**Exercise goal**
When you copy the material below, keep every line exact and omit the pictures.

**Excerpted records**
☆ ☆ ☆ ☆ ☆

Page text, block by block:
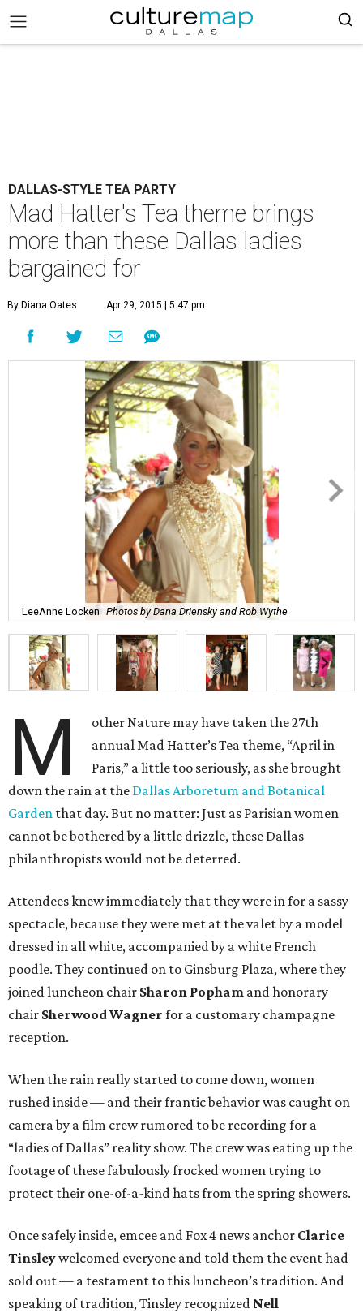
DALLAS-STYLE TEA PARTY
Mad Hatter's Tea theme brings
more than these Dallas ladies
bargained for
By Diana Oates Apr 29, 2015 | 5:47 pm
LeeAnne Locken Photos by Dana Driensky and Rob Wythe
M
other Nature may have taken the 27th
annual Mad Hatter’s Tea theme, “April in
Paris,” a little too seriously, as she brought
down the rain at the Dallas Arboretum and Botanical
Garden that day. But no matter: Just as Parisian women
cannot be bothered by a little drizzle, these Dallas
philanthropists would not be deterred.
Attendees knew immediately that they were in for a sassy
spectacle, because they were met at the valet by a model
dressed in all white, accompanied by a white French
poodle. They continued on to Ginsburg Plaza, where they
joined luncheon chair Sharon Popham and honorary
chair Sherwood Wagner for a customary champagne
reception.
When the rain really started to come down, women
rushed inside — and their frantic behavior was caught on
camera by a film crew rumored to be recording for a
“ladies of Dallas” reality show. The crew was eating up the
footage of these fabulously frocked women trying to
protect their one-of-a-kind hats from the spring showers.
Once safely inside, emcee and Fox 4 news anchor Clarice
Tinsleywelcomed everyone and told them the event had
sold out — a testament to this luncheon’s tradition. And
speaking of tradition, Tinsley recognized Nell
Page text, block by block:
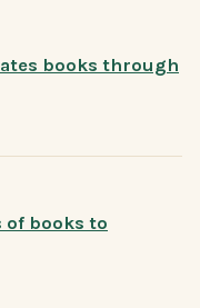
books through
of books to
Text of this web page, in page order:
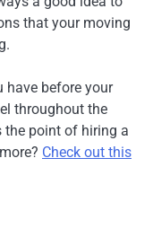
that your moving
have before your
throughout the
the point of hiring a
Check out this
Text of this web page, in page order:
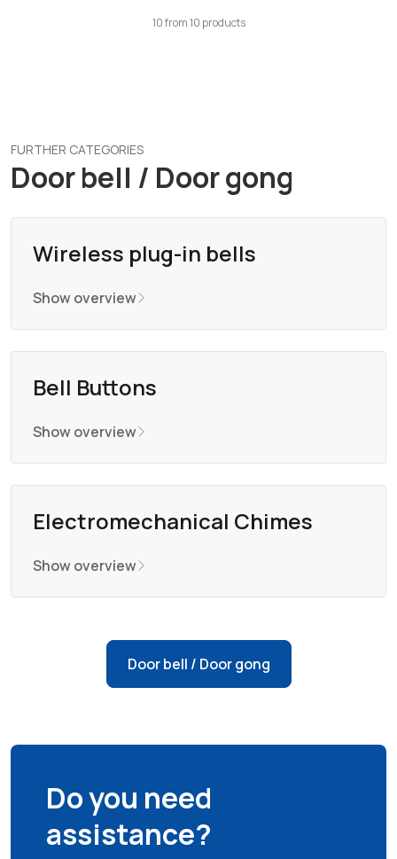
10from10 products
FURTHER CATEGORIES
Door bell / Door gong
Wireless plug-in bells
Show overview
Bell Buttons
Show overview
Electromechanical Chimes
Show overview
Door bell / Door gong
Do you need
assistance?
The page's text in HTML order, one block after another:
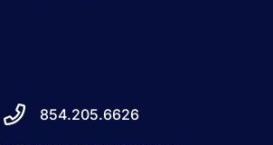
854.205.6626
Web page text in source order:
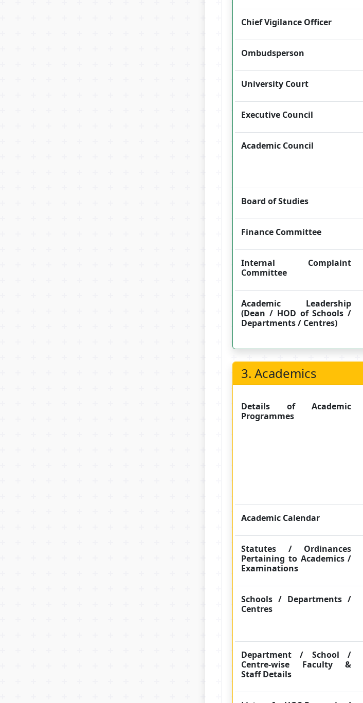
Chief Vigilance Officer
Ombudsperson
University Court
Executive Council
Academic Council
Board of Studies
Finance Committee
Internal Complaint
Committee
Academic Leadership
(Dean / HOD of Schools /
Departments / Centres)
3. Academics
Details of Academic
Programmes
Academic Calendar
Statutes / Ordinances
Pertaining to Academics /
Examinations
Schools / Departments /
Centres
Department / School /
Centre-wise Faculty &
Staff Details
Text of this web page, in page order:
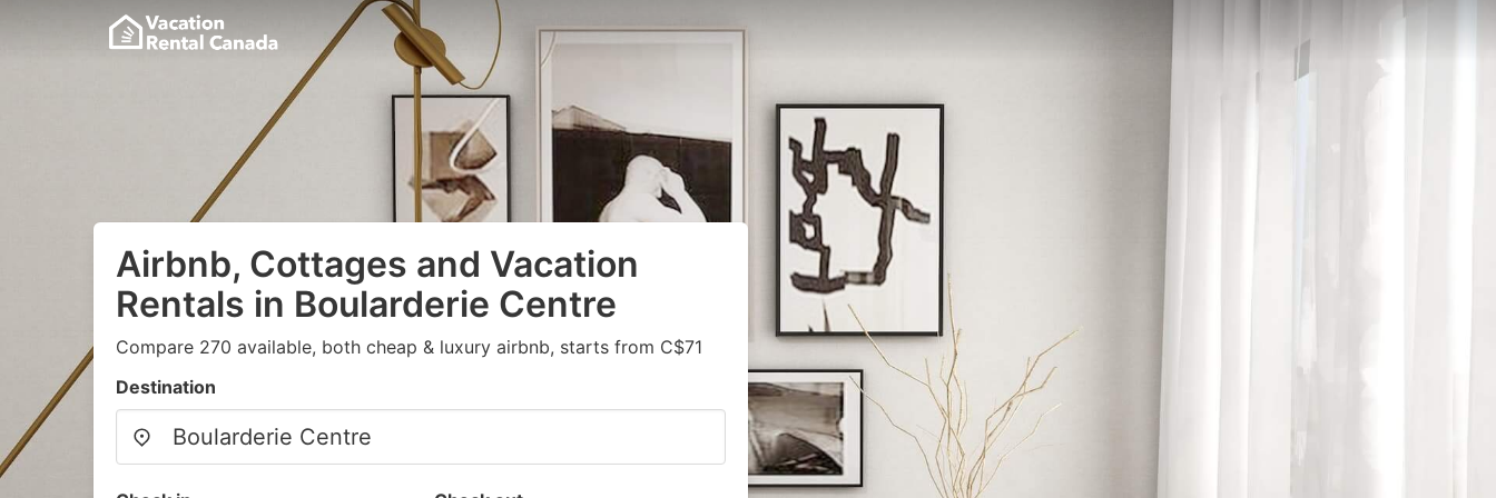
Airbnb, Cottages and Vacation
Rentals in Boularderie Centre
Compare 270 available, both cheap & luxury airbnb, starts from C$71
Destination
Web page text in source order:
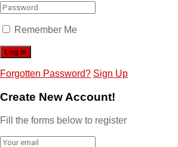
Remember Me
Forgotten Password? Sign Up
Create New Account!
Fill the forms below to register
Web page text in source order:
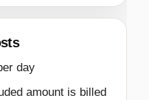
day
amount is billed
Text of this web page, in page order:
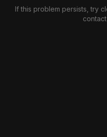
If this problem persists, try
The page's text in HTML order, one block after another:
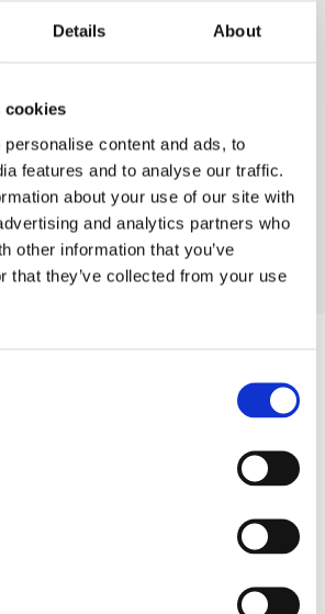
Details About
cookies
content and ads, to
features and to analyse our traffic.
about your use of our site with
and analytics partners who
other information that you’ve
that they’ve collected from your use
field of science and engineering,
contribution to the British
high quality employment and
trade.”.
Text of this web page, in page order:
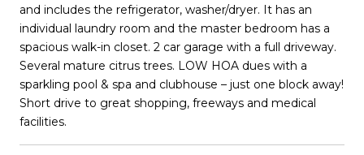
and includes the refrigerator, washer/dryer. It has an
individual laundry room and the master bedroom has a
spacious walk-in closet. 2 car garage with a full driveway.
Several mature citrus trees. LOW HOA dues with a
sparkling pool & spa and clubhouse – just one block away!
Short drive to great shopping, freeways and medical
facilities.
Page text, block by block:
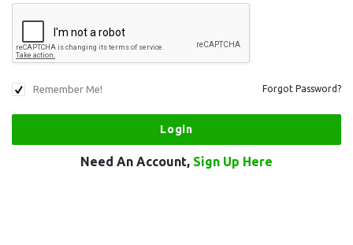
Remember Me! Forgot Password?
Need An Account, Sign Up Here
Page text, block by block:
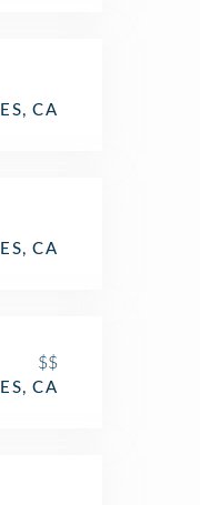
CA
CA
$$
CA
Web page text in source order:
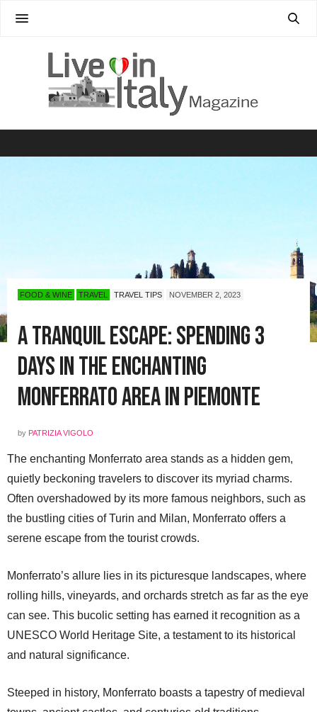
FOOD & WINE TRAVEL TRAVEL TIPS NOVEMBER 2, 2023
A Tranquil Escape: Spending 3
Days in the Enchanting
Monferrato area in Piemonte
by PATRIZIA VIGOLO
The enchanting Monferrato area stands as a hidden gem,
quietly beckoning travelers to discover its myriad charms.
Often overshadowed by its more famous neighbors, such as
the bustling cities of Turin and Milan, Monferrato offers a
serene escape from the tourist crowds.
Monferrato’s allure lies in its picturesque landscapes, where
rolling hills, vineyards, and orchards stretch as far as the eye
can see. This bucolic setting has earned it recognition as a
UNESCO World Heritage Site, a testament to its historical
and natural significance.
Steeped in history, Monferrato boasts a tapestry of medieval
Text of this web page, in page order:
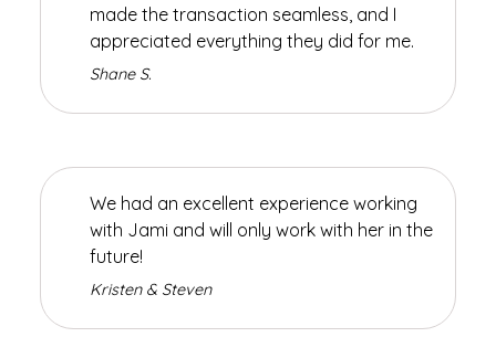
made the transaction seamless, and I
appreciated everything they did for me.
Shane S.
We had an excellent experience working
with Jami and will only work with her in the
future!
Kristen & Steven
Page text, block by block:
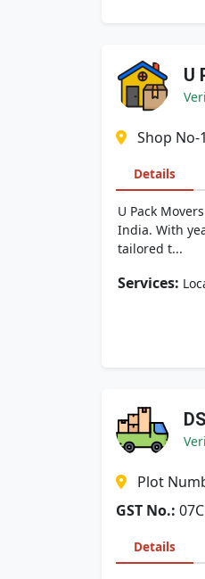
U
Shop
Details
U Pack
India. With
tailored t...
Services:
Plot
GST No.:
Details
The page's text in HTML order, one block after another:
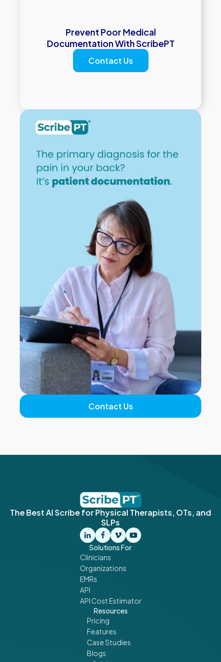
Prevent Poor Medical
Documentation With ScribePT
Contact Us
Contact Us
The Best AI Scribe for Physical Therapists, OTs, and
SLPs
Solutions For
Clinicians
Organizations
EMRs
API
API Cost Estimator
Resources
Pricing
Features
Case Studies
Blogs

☆ ☆ ☆ ☆ ☆

**Answer section**
Page text, block by block:
DALLAS-STYLE TEA PARTY
Mad Hatter's Tea theme brings
more than these Dallas ladies
bargained for
By Diana Oates Apr 29, 2015 | 5:47 pm
LeeAnne Locken Photos by Dana Driensky and Rob Wythe
M
other Nature may have taken the 27th
annual Mad Hatter’s Tea theme, “April in
Paris,” a little too seriously, as she brought
down the rain at the Dallas Arboretum and Botanical
Garden that day. But no matter: Just as Parisian women
cannot be bothered by a little drizzle, these Dallas
philanthropists would not be deterred.
Attendees knew immediately that they were in for a sassy
spectacle, because they were met at the valet by a model
dressed in all white, accompanied by a white French
poodle. They continued on to Ginsburg Plaza, where they
joined luncheon chair Sharon Popham and honorary
chair Sherwood Wagner for a customary champagne
reception.
When the rain really started to come down, women
rushed inside — and their frantic behavior was caught on
camera by a film crew rumored to be recording for a
“ladies of Dallas” reality show. The crew was eating up the
footage of these fabulously frocked women trying to
protect their one-of-a-kind hats from the spring showers.
Once safely inside, emcee and Fox 4 news anchor Clarice
Tinsleywelcomed everyone and told them the event had
sold out — a testament to this luncheon’s tradition. And
speaking of tradition, Tinsley recognized Nell
Page text, block by block:
books through
of books to
Text of this web page, in page order:
that your moving
have before your
throughout the
the point of hiring a
Check out this
Text of this web page, in page order:
10from10 products
FURTHER CATEGORIES
Door bell / Door gong
Wireless plug-in bells
Show overview
Bell Buttons
Show overview
Electromechanical Chimes
Show overview
Door bell / Door gong
Do you need
assistance?
The page's text in HTML order, one block after another:
854.205.6626
Web page text in source order:
Chief Vigilance Officer
Ombudsperson
University Court
Executive Council
Academic Council
Board of Studies
Finance Committee
Internal Complaint
Committee
Academic Leadership
(Dean / HOD of Schools /
Departments / Centres)
3. Academics
Details of Academic
Programmes
Academic Calendar
Statutes / Ordinances
Pertaining to Academics /
Examinations
Schools / Departments /
Centres
Department / School /
Centre-wise Faculty &
Staff Details
Text of this web page, in page order:
Airbnb, Cottages and Vacation
Rentals in Boularderie Centre
Compare 270 available, both cheap & luxury airbnb, starts from C$71
Destination
Web page text in source order:
Remember Me
Forgotten Password? Sign Up
Create New Account!
Fill the forms below to register
Web page text in source order:
day
amount is billed
Text of this web page, in page order:
If this problem persists, try
The page's text in HTML order, one block after another:
Details About
cookies
content and ads, to
features and to analyse our traffic.
about your use of our site with
and analytics partners who
other information that you’ve
that they’ve collected from your use
field of science and engineering,
contribution to the British
high quality employment and
trade.”.
Text of this web page, in page order:
and includes the refrigerator, washer/dryer. It has an
individual laundry room and the master bedroom has a
spacious walk-in closet. 2 car garage with a full driveway.
Several mature citrus trees. LOW HOA dues with a
sparkling pool & spa and clubhouse – just one block away!
Short drive to great shopping, freeways and medical
facilities.
Page text, block by block:
Remember Me! Forgot Password?
Need An Account, Sign Up Here
Page text, block by block:
CA
CA
$$
CA
Web page text in source order:
FOOD & WINE TRAVEL TRAVEL TIPS NOVEMBER 2, 2023
A Tranquil Escape: Spending 3
Days in the Enchanting
Monferrato area in Piemonte
by PATRIZIA VIGOLO
The enchanting Monferrato area stands as a hidden gem,
quietly beckoning travelers to discover its myriad charms.
Often overshadowed by its more famous neighbors, such as
the bustling cities of Turin and Milan, Monferrato offers a
serene escape from the tourist crowds.
Monferrato’s allure lies in its picturesque landscapes, where
rolling hills, vineyards, and orchards stretch as far as the eye
can see. This bucolic setting has earned it recognition as a
UNESCO World Heritage Site, a testament to its historical
and natural significance.
Steeped in history, Monferrato boasts a tapestry of medieval
Text of this web page, in page order:
made the transaction seamless, and I
appreciated everything they did for me.
Shane S.
We had an excellent experience working
with Jami and will only work with her in the
future!
Kristen & Steven
Page text, block by block:
U
Shop
Details
U Pack
India. With
tailored t...
Services:
Plot
GST No.:
Details
The page's text in HTML order, one block after another:
Prevent Poor Medical
Documentation With ScribePT
Contact Us
Contact Us
The Best AI Scribe for Physical Therapists, OTs, and
SLPs
Solutions For
Clinicians
Organizations
EMRs
API
API Cost Estimator
Resources
Pricing
Features
Case Studies
Blogs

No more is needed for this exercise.